■ **PROBLEM DESCRIPTION**
Repeat the records verbatim and leave the pictures out of your copy.

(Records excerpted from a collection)
-*-

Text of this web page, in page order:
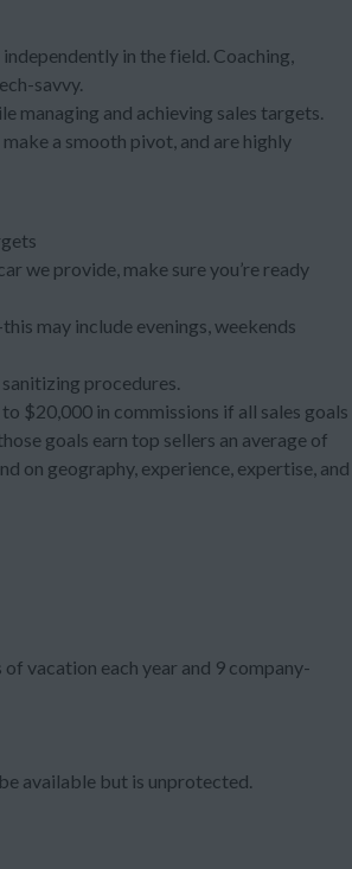
in the field. Coaching,
savvy.
managing and achieving sales targets.
a smooth pivot, and are highly
we provide, make sure you’re ready
may include evenings, weekends
procedures.
$20,000 in commissions if all sales goals
goals earn top sellers an average of
on geography, experience, expertise, and
vacation each year and 9 company-
available but is unprotected.
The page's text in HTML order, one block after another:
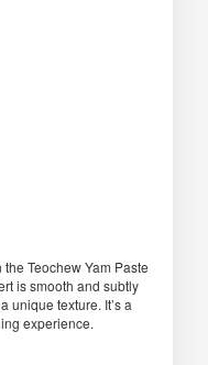
Teochew Yam Paste
is smooth and subtly
unique texture. It’s a
experience.
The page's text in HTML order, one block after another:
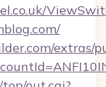
extras/
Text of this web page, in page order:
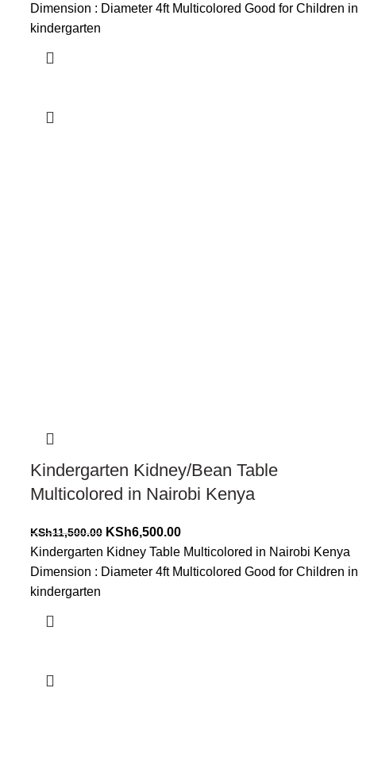
was:
is:
Dimension : Diameter 4ft Multicolored Good for Children in
kindergarten
Kindergarten Kidney/Bean Table
Multicolored in Nairobi Kenya
KSh11,500.00 Original
price
was:
KSh6,500.00Current
price
is:
Kindergarten Kidney Table Multicolored in Nairobi Kenya
Dimension : Diameter 4ft Multicolored Good for Children in
kindergarten
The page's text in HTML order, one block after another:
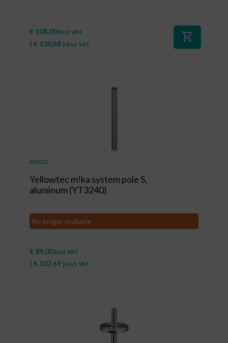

-*-

■ **RESULT OF THE EXERCISE**
Text of this web page, in page order:
in the field. Coaching,
savvy.
managing and achieving sales targets.
a smooth pivot, and are highly
we provide, make sure you’re ready
may include evenings, weekends
procedures.
$20,000 in commissions if all sales goals
goals earn top sellers an average of
on geography, experience, expertise, and
vacation each year and 9 company-
available but is unprotected.
The page's text in HTML order, one block after another:
Teochew Yam Paste
is smooth and subtly
unique texture. It’s a
experience.
The page's text in HTML order, one block after another:
extras/
Text of this web page, in page order:
was:
is:
Dimension : Diameter 4ft Multicolored Good for Children in
kindergarten
Kindergarten Kidney/Bean Table
Multicolored in Nairobi Kenya
KSh11,500.00 Original
price
was:
KSh6,500.00Current
price
is:
Kindergarten Kidney Table Multicolored in Nairobi Kenya
Dimension : Diameter 4ft Multicolored Good for Children in
kindergarten
The page's text in HTML order, one block after another:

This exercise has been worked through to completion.